[Dataset records]
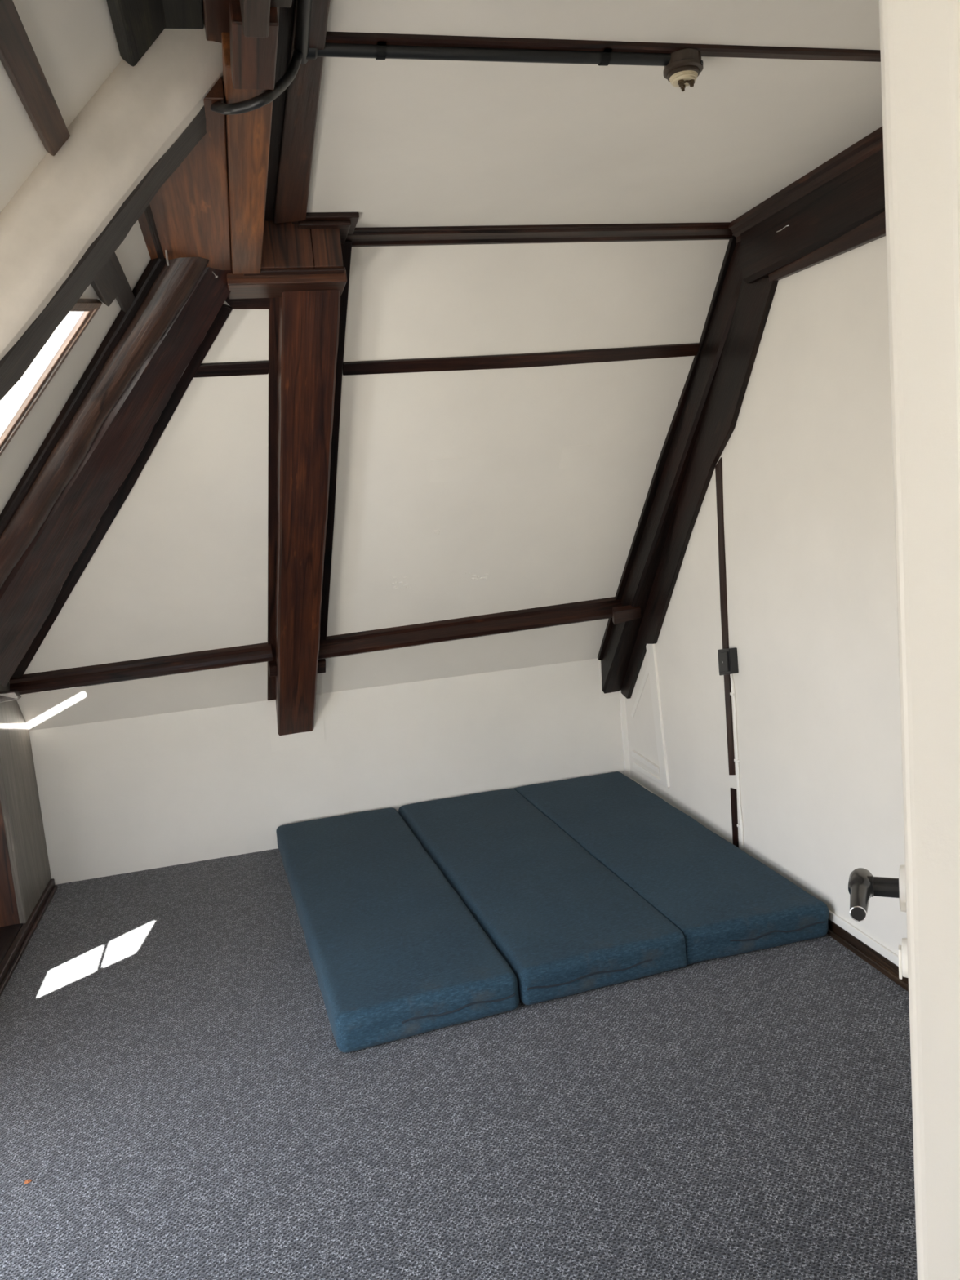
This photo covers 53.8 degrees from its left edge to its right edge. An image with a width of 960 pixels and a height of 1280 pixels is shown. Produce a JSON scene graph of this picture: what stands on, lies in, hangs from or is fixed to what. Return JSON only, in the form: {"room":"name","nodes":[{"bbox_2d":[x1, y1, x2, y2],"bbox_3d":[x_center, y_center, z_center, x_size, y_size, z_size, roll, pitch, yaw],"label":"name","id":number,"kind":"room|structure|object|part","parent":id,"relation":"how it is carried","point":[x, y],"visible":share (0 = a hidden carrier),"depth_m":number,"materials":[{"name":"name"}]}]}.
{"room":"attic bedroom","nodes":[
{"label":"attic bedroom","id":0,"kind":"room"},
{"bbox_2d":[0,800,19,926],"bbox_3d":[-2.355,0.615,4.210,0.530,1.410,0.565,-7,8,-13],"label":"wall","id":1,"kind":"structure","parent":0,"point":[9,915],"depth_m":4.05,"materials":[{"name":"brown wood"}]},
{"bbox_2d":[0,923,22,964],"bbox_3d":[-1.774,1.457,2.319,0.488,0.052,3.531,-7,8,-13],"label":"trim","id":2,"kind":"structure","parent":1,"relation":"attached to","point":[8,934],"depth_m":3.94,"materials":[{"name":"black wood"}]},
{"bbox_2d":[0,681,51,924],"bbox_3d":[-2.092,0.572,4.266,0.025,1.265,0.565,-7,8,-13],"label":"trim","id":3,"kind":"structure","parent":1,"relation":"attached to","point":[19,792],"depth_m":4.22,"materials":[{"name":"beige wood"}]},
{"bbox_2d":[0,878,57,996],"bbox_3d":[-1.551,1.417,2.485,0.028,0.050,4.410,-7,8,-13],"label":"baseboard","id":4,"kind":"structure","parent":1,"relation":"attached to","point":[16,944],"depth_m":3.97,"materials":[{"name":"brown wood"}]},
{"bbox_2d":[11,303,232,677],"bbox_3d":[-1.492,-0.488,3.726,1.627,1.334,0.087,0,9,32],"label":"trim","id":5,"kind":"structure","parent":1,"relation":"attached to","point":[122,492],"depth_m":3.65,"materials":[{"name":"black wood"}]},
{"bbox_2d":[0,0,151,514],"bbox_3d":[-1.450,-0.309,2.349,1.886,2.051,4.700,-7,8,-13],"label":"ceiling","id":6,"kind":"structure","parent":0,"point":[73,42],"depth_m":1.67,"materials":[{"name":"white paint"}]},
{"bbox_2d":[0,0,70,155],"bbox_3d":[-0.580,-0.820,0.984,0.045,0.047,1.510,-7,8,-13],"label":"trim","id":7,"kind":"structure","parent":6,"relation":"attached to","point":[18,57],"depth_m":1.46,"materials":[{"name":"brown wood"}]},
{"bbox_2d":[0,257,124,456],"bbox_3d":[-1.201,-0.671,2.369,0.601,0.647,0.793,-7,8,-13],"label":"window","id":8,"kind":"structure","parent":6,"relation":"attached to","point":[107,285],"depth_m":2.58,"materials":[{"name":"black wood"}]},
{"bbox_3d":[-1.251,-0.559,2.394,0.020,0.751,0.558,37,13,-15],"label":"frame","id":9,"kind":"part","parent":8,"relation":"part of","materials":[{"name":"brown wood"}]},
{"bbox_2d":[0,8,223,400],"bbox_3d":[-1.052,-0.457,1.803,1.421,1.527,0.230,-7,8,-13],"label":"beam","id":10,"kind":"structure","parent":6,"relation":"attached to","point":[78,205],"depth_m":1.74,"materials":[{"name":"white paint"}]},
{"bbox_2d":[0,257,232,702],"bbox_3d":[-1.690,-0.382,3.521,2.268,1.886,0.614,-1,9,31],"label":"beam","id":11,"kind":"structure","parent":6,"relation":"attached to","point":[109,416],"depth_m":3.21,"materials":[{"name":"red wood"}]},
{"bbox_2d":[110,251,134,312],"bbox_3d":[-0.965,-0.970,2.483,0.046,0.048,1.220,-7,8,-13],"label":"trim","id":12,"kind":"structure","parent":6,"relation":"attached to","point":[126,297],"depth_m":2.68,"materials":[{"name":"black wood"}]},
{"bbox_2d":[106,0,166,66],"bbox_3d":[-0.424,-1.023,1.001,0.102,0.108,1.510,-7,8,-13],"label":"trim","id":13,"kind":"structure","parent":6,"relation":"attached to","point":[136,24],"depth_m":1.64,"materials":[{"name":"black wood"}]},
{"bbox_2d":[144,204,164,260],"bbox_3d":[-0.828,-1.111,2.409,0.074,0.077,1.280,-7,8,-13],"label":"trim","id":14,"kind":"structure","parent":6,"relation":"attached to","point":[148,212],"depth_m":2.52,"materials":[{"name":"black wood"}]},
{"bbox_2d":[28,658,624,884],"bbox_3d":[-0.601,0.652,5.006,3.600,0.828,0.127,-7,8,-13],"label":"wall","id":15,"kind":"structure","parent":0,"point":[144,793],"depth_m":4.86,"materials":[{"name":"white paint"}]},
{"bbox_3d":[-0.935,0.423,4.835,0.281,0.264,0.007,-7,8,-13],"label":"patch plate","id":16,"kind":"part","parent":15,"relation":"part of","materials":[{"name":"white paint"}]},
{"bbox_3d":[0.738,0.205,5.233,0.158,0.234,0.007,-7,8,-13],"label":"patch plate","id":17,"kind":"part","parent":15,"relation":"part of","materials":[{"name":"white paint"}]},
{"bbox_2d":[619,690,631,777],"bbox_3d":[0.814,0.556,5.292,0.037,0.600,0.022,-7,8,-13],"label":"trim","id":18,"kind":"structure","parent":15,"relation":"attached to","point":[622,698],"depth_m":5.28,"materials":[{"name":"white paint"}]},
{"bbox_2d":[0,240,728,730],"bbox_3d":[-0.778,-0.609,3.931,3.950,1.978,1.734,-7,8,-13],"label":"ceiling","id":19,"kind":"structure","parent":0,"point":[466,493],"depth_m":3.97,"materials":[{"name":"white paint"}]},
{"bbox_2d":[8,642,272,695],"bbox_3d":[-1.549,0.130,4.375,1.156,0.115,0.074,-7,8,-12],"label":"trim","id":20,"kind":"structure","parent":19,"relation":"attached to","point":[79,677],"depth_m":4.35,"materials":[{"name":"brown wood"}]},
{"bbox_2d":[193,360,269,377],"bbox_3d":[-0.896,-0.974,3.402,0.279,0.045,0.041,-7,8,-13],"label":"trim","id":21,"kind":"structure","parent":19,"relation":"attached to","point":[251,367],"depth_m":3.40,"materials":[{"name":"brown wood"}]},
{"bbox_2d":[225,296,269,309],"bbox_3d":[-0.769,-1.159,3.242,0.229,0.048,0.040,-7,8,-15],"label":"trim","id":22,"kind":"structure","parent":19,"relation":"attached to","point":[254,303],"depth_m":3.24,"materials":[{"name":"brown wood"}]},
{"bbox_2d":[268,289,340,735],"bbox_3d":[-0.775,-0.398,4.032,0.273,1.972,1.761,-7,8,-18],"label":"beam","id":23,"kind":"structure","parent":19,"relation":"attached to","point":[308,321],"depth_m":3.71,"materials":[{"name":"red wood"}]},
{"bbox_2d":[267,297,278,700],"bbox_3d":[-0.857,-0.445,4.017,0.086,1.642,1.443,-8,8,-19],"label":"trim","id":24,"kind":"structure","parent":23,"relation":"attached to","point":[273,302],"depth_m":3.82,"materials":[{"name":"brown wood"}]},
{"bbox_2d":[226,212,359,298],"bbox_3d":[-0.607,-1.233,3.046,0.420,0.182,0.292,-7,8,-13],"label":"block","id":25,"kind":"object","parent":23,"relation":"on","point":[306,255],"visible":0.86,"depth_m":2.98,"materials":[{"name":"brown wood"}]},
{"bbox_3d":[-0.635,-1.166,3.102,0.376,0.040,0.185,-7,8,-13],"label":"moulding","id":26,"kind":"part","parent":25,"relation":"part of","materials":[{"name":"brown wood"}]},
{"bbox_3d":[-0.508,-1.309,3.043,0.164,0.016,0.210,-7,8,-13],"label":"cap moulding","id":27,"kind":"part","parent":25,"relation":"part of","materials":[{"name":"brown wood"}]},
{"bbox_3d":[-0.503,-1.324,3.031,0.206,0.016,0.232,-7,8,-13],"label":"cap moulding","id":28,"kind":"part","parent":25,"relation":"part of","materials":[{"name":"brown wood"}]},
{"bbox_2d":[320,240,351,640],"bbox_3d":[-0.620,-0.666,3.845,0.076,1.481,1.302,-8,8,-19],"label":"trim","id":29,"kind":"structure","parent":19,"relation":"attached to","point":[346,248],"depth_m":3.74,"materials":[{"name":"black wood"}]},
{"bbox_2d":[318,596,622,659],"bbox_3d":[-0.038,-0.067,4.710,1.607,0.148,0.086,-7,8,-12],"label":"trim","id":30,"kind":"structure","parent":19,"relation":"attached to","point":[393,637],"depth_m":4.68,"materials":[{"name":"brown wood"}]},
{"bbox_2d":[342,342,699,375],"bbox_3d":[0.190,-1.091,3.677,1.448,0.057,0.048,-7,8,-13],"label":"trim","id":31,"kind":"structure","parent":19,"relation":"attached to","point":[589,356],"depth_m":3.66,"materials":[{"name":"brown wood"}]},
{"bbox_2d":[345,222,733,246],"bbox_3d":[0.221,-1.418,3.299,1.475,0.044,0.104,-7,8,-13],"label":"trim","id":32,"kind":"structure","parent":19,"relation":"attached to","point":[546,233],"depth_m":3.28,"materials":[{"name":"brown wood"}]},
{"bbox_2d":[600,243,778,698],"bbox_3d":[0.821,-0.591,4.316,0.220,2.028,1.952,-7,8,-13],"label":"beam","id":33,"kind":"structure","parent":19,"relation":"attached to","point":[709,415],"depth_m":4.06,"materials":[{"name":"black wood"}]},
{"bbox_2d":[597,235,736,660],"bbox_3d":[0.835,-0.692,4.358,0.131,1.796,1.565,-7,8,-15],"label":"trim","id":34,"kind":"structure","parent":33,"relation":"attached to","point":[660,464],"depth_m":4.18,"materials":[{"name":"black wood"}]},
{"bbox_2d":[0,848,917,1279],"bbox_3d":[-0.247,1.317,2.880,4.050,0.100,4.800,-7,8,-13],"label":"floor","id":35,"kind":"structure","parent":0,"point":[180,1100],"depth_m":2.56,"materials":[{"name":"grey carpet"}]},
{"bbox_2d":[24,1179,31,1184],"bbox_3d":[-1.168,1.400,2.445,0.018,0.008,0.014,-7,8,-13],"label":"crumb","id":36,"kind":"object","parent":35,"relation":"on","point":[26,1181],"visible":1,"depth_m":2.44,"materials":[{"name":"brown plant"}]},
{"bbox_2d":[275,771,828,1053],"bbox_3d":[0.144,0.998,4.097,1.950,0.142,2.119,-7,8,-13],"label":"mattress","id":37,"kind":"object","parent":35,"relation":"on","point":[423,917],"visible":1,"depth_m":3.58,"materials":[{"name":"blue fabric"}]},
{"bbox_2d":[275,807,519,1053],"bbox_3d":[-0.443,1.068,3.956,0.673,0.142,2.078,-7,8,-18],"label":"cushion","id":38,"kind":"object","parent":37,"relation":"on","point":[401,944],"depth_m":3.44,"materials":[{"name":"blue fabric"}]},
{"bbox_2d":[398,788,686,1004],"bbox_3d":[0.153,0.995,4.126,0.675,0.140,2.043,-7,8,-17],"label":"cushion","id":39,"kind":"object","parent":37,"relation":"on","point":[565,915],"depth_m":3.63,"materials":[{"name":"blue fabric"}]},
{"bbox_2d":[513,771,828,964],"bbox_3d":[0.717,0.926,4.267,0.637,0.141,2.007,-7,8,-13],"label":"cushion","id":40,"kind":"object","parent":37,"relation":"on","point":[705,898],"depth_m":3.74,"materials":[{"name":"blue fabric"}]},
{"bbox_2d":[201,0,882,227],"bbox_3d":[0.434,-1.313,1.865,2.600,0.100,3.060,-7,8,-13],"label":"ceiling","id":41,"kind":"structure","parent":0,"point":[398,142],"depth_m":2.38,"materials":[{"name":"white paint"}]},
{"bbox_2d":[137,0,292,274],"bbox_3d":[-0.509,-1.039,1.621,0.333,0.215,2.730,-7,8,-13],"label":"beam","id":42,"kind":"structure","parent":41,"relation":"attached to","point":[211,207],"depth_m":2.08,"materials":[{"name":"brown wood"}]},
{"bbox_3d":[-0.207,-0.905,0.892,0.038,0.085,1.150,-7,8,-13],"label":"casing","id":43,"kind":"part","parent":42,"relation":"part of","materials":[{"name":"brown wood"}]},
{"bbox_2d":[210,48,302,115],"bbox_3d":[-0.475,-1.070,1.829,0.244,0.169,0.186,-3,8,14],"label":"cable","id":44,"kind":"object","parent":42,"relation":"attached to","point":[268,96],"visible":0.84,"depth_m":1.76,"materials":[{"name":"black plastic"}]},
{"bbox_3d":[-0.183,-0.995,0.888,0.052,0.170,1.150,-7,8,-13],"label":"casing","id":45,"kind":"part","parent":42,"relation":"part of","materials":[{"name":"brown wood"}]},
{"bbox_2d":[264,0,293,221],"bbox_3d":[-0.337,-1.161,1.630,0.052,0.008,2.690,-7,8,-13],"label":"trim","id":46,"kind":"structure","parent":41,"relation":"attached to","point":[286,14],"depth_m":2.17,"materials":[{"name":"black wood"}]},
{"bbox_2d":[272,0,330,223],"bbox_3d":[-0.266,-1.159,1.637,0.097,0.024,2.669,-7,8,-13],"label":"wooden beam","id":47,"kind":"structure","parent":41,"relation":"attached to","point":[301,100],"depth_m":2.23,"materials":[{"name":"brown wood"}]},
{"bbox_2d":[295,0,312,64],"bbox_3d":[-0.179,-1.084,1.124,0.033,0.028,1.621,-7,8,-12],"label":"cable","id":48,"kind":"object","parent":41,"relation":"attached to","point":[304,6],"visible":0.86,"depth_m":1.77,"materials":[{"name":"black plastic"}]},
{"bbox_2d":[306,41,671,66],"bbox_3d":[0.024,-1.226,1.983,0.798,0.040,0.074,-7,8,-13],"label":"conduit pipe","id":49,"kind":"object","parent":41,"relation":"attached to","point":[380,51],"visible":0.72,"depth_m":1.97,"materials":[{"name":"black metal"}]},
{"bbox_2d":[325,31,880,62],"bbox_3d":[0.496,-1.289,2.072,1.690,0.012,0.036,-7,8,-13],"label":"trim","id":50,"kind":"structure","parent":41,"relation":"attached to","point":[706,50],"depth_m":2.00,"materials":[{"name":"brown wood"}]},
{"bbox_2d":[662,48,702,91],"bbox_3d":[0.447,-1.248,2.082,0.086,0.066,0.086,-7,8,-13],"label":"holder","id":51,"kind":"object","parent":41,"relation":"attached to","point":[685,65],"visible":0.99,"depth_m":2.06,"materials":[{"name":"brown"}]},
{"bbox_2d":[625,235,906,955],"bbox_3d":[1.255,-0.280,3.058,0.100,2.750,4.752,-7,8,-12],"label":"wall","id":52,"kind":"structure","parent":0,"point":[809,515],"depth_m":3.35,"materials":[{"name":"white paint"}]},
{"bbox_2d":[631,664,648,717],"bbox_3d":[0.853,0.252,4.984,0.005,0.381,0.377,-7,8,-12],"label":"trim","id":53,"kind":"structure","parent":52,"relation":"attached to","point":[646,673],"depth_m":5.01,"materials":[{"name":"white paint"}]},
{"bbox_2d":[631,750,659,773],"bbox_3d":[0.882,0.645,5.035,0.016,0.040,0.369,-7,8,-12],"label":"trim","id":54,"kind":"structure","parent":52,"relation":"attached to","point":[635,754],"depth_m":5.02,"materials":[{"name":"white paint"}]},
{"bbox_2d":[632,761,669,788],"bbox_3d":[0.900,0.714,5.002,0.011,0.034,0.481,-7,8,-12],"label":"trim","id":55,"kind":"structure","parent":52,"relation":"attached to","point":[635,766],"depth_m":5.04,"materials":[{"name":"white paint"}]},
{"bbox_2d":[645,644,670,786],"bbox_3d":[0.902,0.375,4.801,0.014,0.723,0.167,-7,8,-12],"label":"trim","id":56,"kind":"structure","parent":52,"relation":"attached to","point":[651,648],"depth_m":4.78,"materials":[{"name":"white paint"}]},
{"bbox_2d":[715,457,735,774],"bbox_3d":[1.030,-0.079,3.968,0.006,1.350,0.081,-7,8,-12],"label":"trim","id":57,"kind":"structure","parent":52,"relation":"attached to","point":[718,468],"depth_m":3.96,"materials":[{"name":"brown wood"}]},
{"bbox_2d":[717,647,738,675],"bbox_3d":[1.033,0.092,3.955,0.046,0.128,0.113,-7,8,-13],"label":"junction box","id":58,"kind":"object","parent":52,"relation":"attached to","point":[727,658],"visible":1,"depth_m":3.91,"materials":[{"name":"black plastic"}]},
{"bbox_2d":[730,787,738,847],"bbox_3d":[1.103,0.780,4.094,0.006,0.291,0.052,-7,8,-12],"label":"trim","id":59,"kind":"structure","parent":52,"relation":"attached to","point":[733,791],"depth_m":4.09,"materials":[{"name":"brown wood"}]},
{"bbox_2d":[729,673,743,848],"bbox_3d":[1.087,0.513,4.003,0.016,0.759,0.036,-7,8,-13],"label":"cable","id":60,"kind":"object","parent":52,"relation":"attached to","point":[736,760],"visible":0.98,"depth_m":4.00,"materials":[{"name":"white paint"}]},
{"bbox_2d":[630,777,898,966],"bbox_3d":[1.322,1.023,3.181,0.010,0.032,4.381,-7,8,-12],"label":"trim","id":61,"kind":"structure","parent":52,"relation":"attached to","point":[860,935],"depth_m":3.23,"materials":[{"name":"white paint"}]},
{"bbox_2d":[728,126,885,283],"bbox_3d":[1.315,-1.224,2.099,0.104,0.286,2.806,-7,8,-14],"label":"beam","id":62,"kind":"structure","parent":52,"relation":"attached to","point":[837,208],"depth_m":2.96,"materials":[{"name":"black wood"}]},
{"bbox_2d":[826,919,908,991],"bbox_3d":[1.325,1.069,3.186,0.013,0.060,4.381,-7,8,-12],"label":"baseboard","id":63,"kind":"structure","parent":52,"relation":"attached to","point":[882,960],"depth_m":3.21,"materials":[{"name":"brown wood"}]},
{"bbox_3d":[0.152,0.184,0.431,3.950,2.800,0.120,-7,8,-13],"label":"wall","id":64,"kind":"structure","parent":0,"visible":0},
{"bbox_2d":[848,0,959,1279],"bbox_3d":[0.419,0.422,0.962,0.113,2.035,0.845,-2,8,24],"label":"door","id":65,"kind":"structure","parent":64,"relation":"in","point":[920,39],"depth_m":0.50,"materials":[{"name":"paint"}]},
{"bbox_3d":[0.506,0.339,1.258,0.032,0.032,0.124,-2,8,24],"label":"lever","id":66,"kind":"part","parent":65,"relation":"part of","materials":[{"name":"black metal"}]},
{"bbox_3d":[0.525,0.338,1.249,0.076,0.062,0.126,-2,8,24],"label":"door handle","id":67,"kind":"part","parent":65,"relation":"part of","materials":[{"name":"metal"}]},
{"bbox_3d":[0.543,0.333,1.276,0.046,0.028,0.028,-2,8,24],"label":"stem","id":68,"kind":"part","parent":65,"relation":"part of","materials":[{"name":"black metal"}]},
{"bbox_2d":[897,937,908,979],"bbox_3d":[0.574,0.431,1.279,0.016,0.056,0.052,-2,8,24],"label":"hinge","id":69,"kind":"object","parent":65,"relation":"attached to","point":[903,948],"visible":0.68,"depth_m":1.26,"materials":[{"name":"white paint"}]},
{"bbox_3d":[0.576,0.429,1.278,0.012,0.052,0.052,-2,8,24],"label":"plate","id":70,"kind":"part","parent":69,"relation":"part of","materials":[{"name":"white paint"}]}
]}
[/Dataset records]
Problem details
A single number is the answer: the number of lines in the entries that contain "bedroom".

Result of this task
2